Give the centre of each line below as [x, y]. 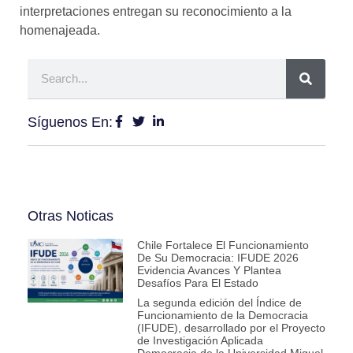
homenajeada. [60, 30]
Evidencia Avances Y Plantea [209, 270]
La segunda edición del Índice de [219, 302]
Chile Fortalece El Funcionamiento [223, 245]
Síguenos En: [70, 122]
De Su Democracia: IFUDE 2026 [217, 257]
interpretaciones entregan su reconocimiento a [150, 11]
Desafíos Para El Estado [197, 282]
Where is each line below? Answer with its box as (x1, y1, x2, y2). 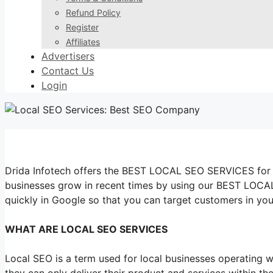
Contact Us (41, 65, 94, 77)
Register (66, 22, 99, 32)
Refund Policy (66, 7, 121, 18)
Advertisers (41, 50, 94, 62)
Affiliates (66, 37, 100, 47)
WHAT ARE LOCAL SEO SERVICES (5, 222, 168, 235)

══════════════════════════════

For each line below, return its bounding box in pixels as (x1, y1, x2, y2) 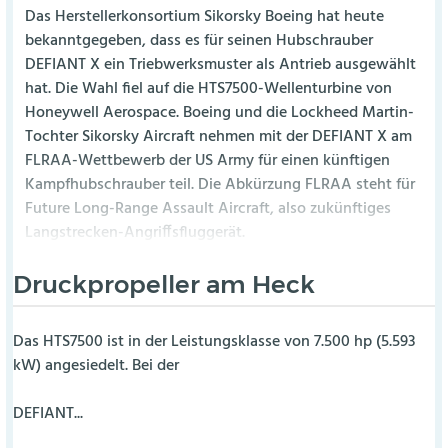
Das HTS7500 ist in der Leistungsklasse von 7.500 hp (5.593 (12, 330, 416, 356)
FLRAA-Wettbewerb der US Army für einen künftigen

══════════════════════════════

◆ **Requirement**: Each line above starting at the one holding "interpretaciones entregan su" and ending at the one holding "WHAT ARE LOCAL" should be set down exactly as it stands, both ends included, with no pictures.

◆ **Result of this exercise**:
interpretaciones entregan su reconocimiento a [150, 11]
Desafíos Para El Estado [197, 282]
Where is each line below? Answer with its box as (x1, y1, x2, y2). 
Contact Us (41, 65, 94, 77)
Register (66, 22, 99, 32)
Refund Policy (66, 7, 121, 18)
Advertisers (41, 50, 94, 62)
Affiliates (66, 37, 100, 47)
WHAT ARE LOCAL SEO SERVICES (5, 222, 168, 235)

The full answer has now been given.